◆ Data section ◆
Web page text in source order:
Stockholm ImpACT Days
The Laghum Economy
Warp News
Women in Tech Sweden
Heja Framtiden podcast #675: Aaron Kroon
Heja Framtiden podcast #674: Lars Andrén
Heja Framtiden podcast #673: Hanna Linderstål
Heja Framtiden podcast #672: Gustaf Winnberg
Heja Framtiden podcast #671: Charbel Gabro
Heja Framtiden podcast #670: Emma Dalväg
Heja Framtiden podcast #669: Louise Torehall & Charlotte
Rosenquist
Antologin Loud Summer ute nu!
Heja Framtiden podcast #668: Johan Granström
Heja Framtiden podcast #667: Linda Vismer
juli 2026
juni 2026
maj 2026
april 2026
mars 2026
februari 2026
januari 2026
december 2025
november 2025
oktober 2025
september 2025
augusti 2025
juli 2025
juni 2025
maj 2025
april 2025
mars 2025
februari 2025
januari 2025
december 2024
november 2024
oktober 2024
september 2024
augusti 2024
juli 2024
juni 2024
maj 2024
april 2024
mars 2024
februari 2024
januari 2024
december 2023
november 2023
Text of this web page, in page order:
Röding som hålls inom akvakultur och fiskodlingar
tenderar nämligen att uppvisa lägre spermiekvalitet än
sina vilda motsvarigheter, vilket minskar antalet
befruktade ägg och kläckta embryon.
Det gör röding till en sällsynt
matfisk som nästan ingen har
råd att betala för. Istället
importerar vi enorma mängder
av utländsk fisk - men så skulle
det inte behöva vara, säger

◆ What to produce ◆
Where the line containing "februari 2024" appears in the records above, begin copying and continue through the last line; copy each line exactly and include no others.

◆ Solution to this task ◆
februari 2024
januari 2024
december 2023
november 2023
Text of this web page, in page order:
Röding som hålls inom akvakultur och fiskodlingar
tenderar nämligen att uppvisa lägre spermiekvalitet än
sina vilda motsvarigheter, vilket minskar antalet
befruktade ägg och kläckta embryon.
Det gör röding till en sällsynt
matfisk som nästan ingen har
råd att betala för. Istället
importerar vi enorma mängder
av utländsk fisk - men så skulle
det inte behöva vara, säger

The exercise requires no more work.